Verification results showed that the analysis of PSTs in all four species was selective enough to detect and quantify the presence of each toxin peak. The sensitivity of the method was satisfactory, with method limits of detection and quantitation similar to those described in other species. Toxin recoveries determined at two concentration levels were within specified limits and were similar to those described previously for other bivalve species. The precision and repeatability of method for each clam species was also shown to be acceptable, with values below specified limits. Method performance results obtained throughout the study were used to calculate levels of Measurement Uncertainty (MU) for the analysis of PSTs in each of the four clam species, with results being similar to those reported previously for other bivalve species.

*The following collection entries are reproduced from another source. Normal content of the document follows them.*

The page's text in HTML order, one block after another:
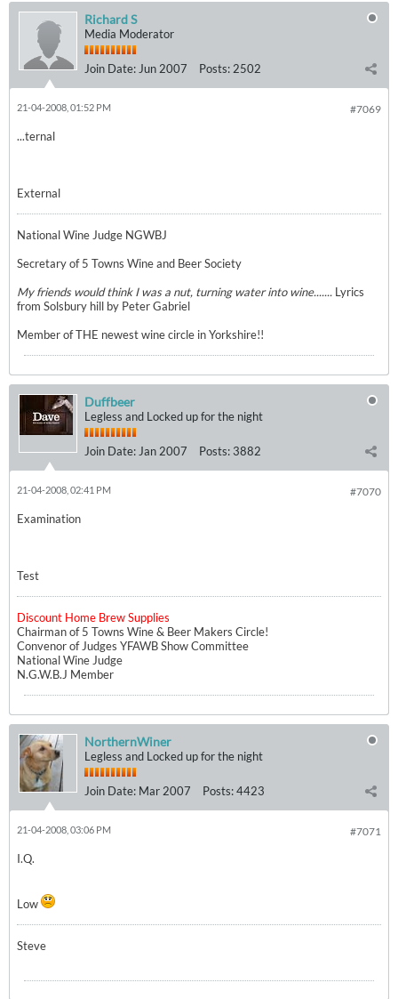
Richard S
Media Moderator
Join Date: Jun 2007 Posts: 2502
#7069
21-04-2008, 01:52 PM
...ternal
External
National Wine Judge NGWBJ
Secretary of 5 Towns Wine and Beer Society
My friends would think I was a nut, turning water into wine....... Lyrics
from Solsbury hill by Peter Gabriel
Member of THE newest wine circle in Yorkshire!!
Duffbeer
Legless and Locked up for the night
Join Date: Jan 2007 Posts: 3882
#7070
21-04-2008, 02:41 PM
Examination
Test
Discount Home Brew Supplies
Chairman of 5 Towns Wine & Beer Makers Circle!
Convenor of Judges YFAWB Show Committee
National Wine Judge
N.G.W.B.J Member
NorthernWiner
Legless and Locked up for the night
Join Date: Mar 2007 Posts:4423
#7071
21-04-2008, 03:06 PM
I.Q.
Low
Steve
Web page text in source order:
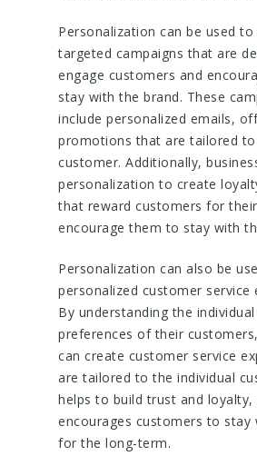
Personalization can be used to
targeted campaigns that are
engage customers and
stay with the brand. These
include personalized emails,
promotions that are tailored to
customer. Additionally,
personalization to create
that reward customers for
encourage them to stay with
Personalization can also be
personalized customer service
By understanding the
preferences of their
can create customer service
are tailored to the individual
helps to build trust and loyalty,
encourages customers to stay
for the long-term.

Overall, the results presented have shown the applicability of the method for the qualitative and quantitative determination of the PSP toxins in each of the four clam species. Results fall within specified performance limits and the overall size of the measurement uncertainty is similar to the values determined for other species previously validated. Consequently, the recommendation is to implement the method into the UK official control monitoring programme for the analysis of PSP toxins in the four clam species.